“老东西!有种便等着我大哥、二哥来!”
眼见陈天祥也被擒下,陈天利登时破口大骂,叫道:“做局坑害我们兄弟,以大欺小,倚老卖老,不是好汉!”
“哟,小崽子人不大,嘴倒是挺厉害!”那说书人往地上一坐,气定神闲,显得毫不慌张,他悠然说道:“你们大哥陈天默快回来了吧?二哥是陈天佑,就在陈家村坐镇,对不对?”
陈天祥、陈天利兄弟俩不由得都愣住了。
这家伙怎么对麻衣陈家的事情了解的如此清楚?
陈天利死死的盯着他,问道:“你到底谁?”
那说书人道:“老夫是专门治你们麻衣陈家的人!”
陈天祥眉头一皱:“我知道了,你也是相术一脉的人!”
“哦?”那说书人稍稍惊讶,道:“这你也能看得出来?”
“修炼相术的人,耳、目、口、鼻、身、心六意都和常人不同。”陈天祥说道:“我看得出,你的眼睛、鼻子、耳朵都是练过的!你扮成个说书艺人来这里诓骗我们兄弟,到底有什么目的?那太虚子不是什么好人,你莫要是因为受了他的挑拨,才专程来与我们陈家过不去。老前辈,我劝你好自为之,不要把事情闹到不可挽回的地步,我大哥眼里可不揉沙子。”

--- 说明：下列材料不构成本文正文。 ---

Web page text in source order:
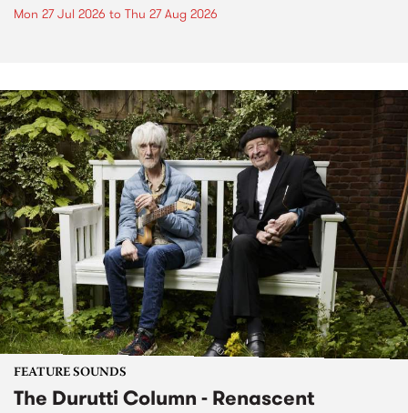
Mon 27 Jul 2026 to Thu 27 Aug 2026
FEATURE SOUNDS
The Durutti Column - Renascent

“难怪麻衣陈家能死灰复燃,原来随便一个小辈就能有这等眼力,真是叫人不可小觑啊!”那说书人赞叹了一句,道:“至于老夫究竟是谁,等陈天默到了,你们自然会知道的。”
陈天祥惊讶道:“你要等我大哥?”
那说书人道:“这是他回陈家村的必经之路吧?老夫就在这里等他。”壹趣妏敩
陈天利恨恨说道:“等我大哥回来,定要你好看!”
“走吧,到一个清净地方等候他陈大盟主荣归故里。”那说书人大约是怕临近的村民往来走动,搅乱他的计划,当即起身,一手扣住陈天祥,一手扣住陈天利,朝着小清溪走去。
溪畔有一处野林子,那说书人把陈天祥和陈天利推到里面,取出绳索,都绑在树上,然后又牵了两人的马,也拴在林子里,随后便腾挪上了一棵大树,坐在枝杈间,望着西来路上的烟尘。
陈天利叫骂不停,那说书人听的烦躁,索性把陈天祥和陈天利的嘴都给堵上了。
就这么捱到傍晚,陈天祥、陈天利兄弟俩早已是口渴难忍,窝火至极,那说书人却忽然精神一震,笑道:“来了。”
他已看见,两匹马由西向东,疾驰而至,马上坐着两个人,其中一个正是陈天默,另外一个粗野丑陋,甚是邋遢,他不认得是谁,但也无关紧要。
“陈天默!老夫与你的两个弟弟在此恭候你多时了!”
说书人纵声呼喝,惊得林中十来只鸟乱飞出去。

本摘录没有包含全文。